I don't know if it was intentional or not, but I'm soo gonna use it next time I'm talking about the choice of a language for a project... :-)
To put it briefly: for many programs the style is extremely elegant and compositional; for others it's just plain awkward. In those cases it's not just hard to read for beginners; it's hard to come up with the program and maintain it.
Factor has lots of great ideas, but takes them way too far! The object system is supremely awkward IMO. It's basically as if you grafted an object system onto bash. Yeah you could imagine some way it can work. But both the syntax and semantics just clash with the original paradigm. And you should just use a different language if you want the OO paradigm.
The concatenative style works better as a little language than for general purpose programming.
Factor is modern, has a single implementation, with an optimizing compiler, high quality libraries, a great interactive environment.

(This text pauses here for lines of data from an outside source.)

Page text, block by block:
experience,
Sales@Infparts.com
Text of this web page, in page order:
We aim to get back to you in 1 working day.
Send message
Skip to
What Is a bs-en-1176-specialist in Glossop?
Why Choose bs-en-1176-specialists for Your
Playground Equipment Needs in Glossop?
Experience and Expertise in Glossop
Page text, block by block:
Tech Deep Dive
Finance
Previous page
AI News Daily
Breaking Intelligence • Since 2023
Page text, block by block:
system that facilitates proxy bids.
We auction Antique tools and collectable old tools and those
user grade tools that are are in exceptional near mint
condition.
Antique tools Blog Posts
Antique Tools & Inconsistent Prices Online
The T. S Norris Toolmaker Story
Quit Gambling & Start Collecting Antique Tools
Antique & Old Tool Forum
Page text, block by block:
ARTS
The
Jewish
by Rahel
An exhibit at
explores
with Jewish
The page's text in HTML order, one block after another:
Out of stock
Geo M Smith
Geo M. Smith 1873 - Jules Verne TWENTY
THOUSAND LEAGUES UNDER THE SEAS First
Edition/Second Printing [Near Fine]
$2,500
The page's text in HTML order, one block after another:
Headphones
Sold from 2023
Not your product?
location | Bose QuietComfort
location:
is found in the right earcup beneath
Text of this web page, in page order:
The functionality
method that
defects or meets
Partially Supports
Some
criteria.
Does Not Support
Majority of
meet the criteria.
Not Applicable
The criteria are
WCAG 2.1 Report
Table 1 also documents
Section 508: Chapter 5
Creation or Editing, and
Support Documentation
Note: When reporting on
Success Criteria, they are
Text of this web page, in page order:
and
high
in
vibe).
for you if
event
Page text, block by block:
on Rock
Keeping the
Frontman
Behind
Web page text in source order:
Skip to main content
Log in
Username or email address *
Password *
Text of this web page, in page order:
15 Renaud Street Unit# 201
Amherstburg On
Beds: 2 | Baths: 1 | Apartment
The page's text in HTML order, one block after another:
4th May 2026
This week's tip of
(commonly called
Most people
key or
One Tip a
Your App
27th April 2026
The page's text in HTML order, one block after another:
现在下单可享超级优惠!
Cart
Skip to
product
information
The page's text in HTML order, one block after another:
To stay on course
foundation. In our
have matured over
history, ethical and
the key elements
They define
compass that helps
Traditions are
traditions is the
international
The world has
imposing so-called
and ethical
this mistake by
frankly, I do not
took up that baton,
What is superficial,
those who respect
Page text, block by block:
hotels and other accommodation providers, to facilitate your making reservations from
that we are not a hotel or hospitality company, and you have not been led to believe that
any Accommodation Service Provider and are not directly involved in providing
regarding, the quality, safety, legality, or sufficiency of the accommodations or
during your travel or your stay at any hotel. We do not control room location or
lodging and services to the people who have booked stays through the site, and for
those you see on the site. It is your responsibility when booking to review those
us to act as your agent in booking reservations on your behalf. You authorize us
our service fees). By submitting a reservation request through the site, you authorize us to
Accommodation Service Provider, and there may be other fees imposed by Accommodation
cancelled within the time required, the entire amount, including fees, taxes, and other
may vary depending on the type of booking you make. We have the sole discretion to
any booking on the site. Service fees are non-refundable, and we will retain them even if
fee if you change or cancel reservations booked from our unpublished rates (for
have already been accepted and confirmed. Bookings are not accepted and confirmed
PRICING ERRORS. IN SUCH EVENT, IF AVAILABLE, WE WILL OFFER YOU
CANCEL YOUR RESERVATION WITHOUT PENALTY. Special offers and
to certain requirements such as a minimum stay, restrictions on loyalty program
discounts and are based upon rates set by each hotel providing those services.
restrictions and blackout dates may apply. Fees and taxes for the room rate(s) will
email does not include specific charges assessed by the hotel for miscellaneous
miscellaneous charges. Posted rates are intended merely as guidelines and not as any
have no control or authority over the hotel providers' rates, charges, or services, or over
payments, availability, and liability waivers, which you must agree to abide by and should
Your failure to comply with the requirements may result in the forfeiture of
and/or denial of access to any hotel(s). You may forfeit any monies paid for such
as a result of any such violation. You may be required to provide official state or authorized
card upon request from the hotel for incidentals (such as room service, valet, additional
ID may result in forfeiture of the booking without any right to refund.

Factor got so much love from Slava Pestov and a tight community (that I believe still mantains it) for a few a years - it was beautiful thing to see.
Its just that most programmers don't want to code in it.
Most programmers don't want to code in APL, Prolog, Haskell or Scheme either. Most programmers don't want to even consider writing Smalltalk or Clojure or F#; and they won't ever touch Idris, even if they somehow knew it existed.
I get a feeling that most programmers just plainly don't want to program at all, that they'd be happier doing something better-specified, more solid, like painting walls or something.
I don't believe that getting "most programmers" to use some language or other should be the goal. Creating better tools for people who want to use them should take priority over trying to simplify the tools to make them more accessible to those who don't want them. If the tool is really good then someone will make it "user friendly" sooner or later, and "later" really isn't a problem here and in most cases means about 20 years.
I'm not involved with Factor community, but I was under an impression that its users are people who understand that. It would be a shame if they got discouraged by the lack of "mainstream adoption" and stopped working on it after a mere "few years". That's not even enough to tell if the idea is really good or bad.
Take Go for example. Its creators helped a lot of people to write easier network software. Maybe they even would have preferred another syntax, but got over that and just used a syntax that most programmers would perceive as familiar and easy to learn. To me there is a lesson in this too.
Also this is an interesting text about the subject
(And I love Clojure, Ocaml, Factor, Lisp, Erlang... so really the lesson is for me)
I disagree. User-friendliness is like security: it's not something you can paint onto the system afterwards, it's a more fundamental property. There's certainly value in building experimental systems and tools to explore ideas, but at some point you have to consider the question of getting the ideas out to the wider community. And the key to that is pragmatism.
If someone's rapidly delivering high quality publicly usable applications with a novel technique, people will notice.
Ruby appeared in 1990, JS in 1994 (iirc?). Saying they got "widely" (that's a relative term) adopted 15-20 years later is not going to convince me that "people aren't as stuck as I think".
Meanwhile we're still waiting for ideas from '60 and '70 to get to the mainstream. No, I really think people are a bit conservative when it comes to tools they use.
But the creator went to Google, and he was the main force in really advancing Factor in the early years, IIUC. Of course, after a few years you expect a software product to stop changing that much anyway.